AVAILABLE DATA>

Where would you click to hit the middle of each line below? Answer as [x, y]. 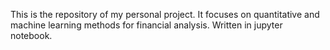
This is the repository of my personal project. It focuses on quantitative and [165, 14]
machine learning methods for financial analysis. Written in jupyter [146, 25]
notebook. [31, 35]
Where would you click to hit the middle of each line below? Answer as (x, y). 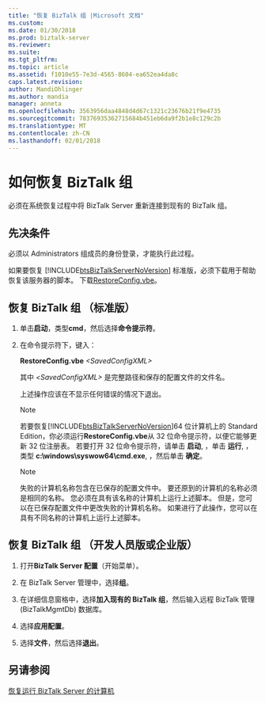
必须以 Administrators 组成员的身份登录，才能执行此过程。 (104, 253)
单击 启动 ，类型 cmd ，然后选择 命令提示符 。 (89, 329)
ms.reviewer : (30, 45)
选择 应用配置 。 (44, 625)
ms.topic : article (38, 67)
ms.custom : (26, 23)
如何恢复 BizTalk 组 (70, 182)
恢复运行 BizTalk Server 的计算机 (61, 690)

TASK GOAL>
Transcribe the records above exactly, without images.

WRITTEN SOLUTION>
Where would you click to hit the middle of each line below? Answer as [x, y]. 
This is the repository of my personal project. It focuses on quantitative and [165, 14]
machine learning methods for financial analysis. Written in jupyter [146, 25]
notebook. [31, 35]
Where would you click to hit the middle of each line below? Answer as (x, y). 
必须以 Administrators 组成员的身份登录，才能执行此过程。 (104, 253)
单击 启动 ，类型 cmd ，然后选择 命令提示符 。 (89, 329)
ms.reviewer : (30, 45)
选择 应用配置 。 (44, 625)
ms.topic : article (38, 67)
ms.custom : (26, 23)
如何恢复 BizTalk 组 (70, 182)
恢复运行 BizTalk Server 的计算机 (61, 690)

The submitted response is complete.